Bir başka örnek; “sigara içmek yasaktır”, “sigarasız alan” levhalarının altında, çizgilerinin içinde hatta hemen hastane kapılarının önünde sigara içen vatandaşlarımızla göz göze gelmiyor muyuz?Bir başka örnek; “Suya girmek tehlikeli ve yasaktır.” levhasına rağmen suya giren ve yaşamlarını kaybeden çocuklarımız, gençlerimizin haberleri nerdeyse her gün yaşamımızı doldurmuyor mu? Toplu taşım araçlarımız yaklaşık 200 metrelik durak aralıklarında yolun en sağından en soluna; sonra tekrar yolun en solundan en sağına geçmeye çalışırken trafiği engelliyor mu? Bu arada kazalara, yakıt ve zaman israfına neden oluyor mu?
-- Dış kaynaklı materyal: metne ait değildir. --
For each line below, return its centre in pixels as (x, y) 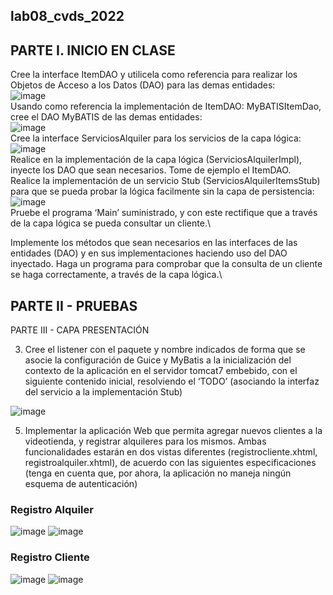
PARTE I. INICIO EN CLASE (93, 50)
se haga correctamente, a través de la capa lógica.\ (116, 275)
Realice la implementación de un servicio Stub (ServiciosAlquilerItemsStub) (165, 181)
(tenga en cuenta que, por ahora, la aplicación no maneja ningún (158, 473)
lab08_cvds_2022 (67, 16)
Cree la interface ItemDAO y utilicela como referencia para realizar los (154, 75)
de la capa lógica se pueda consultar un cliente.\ (110, 223)
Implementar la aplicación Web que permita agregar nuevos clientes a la (173, 431)
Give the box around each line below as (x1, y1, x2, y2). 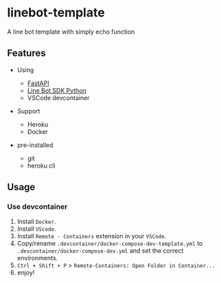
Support (16, 106, 40, 115)
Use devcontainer (7, 202, 68, 212)
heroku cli (27, 161, 56, 170)
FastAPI (27, 79, 49, 87)
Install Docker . (16, 218, 56, 226)
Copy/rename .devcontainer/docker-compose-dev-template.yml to (16, 239, 203, 248)
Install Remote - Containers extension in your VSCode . (16, 232, 167, 240)
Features (7, 47, 46, 59)
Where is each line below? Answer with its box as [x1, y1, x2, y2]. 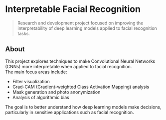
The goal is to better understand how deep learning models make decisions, [5, 104, 162, 110]
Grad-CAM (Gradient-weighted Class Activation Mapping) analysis [12, 84, 150, 90]
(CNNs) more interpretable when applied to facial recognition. [5, 63, 132, 69]
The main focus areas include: [5, 69, 67, 75]
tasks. [17, 30, 30, 36]
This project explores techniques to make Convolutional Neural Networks [5, 58, 156, 64]
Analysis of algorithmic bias [12, 94, 70, 100]
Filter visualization [12, 78, 50, 84]
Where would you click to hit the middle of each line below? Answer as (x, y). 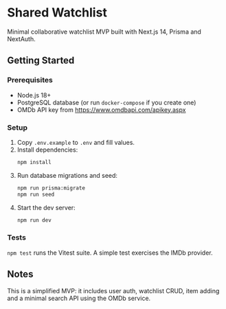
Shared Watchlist (57, 13)
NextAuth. (21, 38)
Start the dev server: (46, 207)
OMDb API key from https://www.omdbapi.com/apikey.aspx (101, 110)
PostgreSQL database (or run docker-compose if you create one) (106, 102)
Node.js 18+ (34, 95)
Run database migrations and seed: (67, 175)
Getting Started (41, 61)
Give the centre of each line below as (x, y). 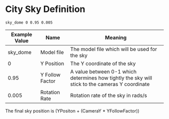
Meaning (116, 37)
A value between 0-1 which (103, 71)
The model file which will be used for (114, 49)
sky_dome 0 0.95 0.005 (29, 22)
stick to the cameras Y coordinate (110, 84)
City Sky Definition (45, 9)
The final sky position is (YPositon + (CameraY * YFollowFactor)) (72, 110)
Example (22, 34)
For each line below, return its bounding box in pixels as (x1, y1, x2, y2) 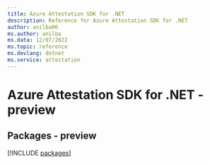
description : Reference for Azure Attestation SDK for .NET (7, 17, 189, 24)
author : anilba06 (7, 23, 59, 30)
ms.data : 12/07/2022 (7, 37, 69, 44)
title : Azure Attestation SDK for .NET (7, 10, 125, 18)
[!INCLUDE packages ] (7, 148, 71, 157)
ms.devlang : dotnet (7, 50, 65, 57)
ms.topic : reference (7, 43, 69, 50)
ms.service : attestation (7, 57, 81, 64)
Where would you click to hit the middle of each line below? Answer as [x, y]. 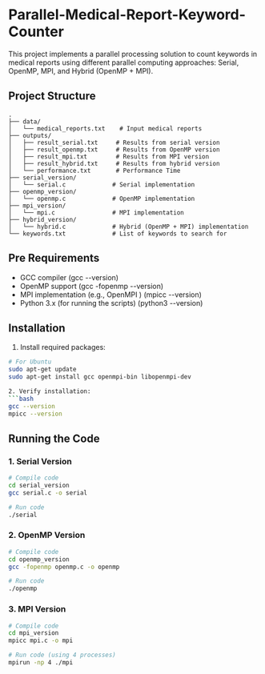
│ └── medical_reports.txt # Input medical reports [105, 128]
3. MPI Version [37, 609]
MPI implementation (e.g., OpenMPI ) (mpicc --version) [111, 295]
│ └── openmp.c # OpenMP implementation [102, 199]
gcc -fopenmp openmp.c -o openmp [64, 567]
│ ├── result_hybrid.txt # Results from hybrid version [114, 163]
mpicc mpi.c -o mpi [41, 641]
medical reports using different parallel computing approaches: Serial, [124, 62]

10 Yaşın altındaki çocuklar ön koltukta seyahat ediyor mu, vücutlarının yarısı da camdan dışarı sarkmış halde? Doktorlarımız, hasta yakınları tarafından, öğretmenlerimiz veliler tarafından darp ediliyor mu? Kitle iletişim araçlarının özellikle ulusal düzeyde yayın yapan kanalların halka sunduğu TV dizilerindeki kültürel yozlaşma, mafya yapılanmalarına ilişkin olumlu mesajlar, sözde yemekleri, evleri yarıştıran programlarda nezaketten uzak konuşma, davranış biçimleri, kavga kültürünü yerleştiren eleştiri/değerlendirme yaklaşımları; gündüz kuşağında eğiticilikten uzak, aile içi şiddeti, komşuluğu, akrabalık ilişkilerini yozlaştıran, vahşeti olağanlaştıran kısacası ahlak, vicdan, sevgi, saygı, etik, adalet gibi değerlere zarar veren programlarla kültür yozlaşmasına, emperyalizmine maruz kalıyor muyuz? Bebeklerimiz, sağlık çalışanları tarafından katlediliyor mu? Çocuklarımız akran zorbalığına maruz kalıyor mu? İnsanlarımız, hayvanlarımız şiddete kurban gidiyor mu?

Daha dün haberlerde bir kadın çete lideri, kadınlara işkence yapıp istediği şeyleri yaptırdığını; bunun da videosunu çekip sosyal medyadan yayınladığını duydum. Böyle bir vahşet, eğitimin iyi insan, iyi vatandaş yetiştirdiği bir toplumda gerçekleşebilir mi? Bu genç kadının böyle bir çete liderliğine özenmesinde sosyal medya ve kitle iletişim araçlarında yer alan cehaletin etkisi var mıdır?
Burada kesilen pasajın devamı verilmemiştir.